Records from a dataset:
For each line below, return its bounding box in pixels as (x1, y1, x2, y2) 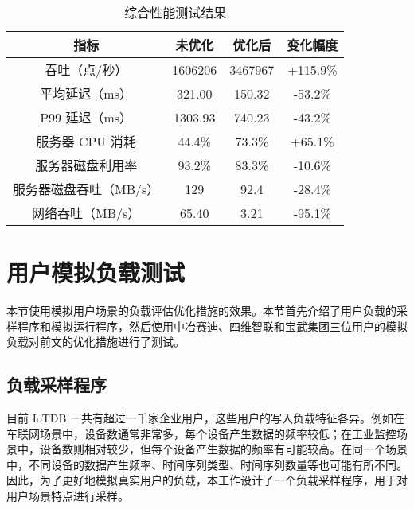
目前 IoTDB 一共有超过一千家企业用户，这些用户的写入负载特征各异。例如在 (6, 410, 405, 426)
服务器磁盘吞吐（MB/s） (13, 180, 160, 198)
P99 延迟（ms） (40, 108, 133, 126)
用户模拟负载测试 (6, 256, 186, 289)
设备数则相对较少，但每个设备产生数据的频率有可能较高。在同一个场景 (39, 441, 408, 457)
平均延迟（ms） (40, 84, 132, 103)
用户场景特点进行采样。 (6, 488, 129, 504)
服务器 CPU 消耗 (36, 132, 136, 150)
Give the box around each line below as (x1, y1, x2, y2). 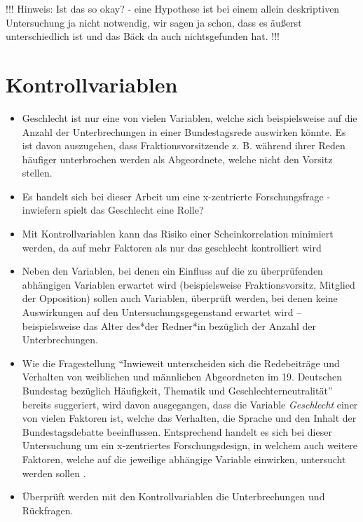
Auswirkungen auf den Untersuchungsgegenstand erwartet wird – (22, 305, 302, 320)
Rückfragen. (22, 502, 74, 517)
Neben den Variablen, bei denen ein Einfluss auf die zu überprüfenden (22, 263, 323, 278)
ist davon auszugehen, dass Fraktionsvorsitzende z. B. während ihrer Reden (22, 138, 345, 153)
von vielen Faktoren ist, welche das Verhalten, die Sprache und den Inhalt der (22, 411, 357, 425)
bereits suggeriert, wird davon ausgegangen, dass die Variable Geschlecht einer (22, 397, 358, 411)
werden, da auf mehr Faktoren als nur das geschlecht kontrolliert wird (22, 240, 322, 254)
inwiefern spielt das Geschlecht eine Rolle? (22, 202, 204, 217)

◆ **What is needed**:
An exact copy is needed of the stretch above that opens with the line containing "目前 IoTDB 一共有超过一千家企业用户，这些用户的写入负载特征各异。例如在" and closes with the line containing "Rückfragen. (22, 502, 74, 517)"; the pictures are not part of it.

◆ **Answer to this task**:
目前 IoTDB 一共有超过一千家企业用户，这些用户的写入负载特征各异。例如在 (6, 410, 405, 426)
服务器磁盘吞吐（MB/s） (13, 180, 160, 198)
P99 延迟（ms） (40, 108, 133, 126)
用户模拟负载测试 (6, 256, 186, 289)
设备数则相对较少，但每个设备产生数据的频率有可能较高。在同一个场景 (39, 441, 408, 457)
平均延迟（ms） (40, 84, 132, 103)
用户场景特点进行采样。 (6, 488, 129, 504)
服务器 CPU 消耗 (36, 132, 136, 150)
Give the box around each line below as (x1, y1, x2, y2). 
Auswirkungen auf den Untersuchungsgegenstand erwartet wird – (22, 305, 302, 320)
Rückfragen. (22, 502, 74, 517)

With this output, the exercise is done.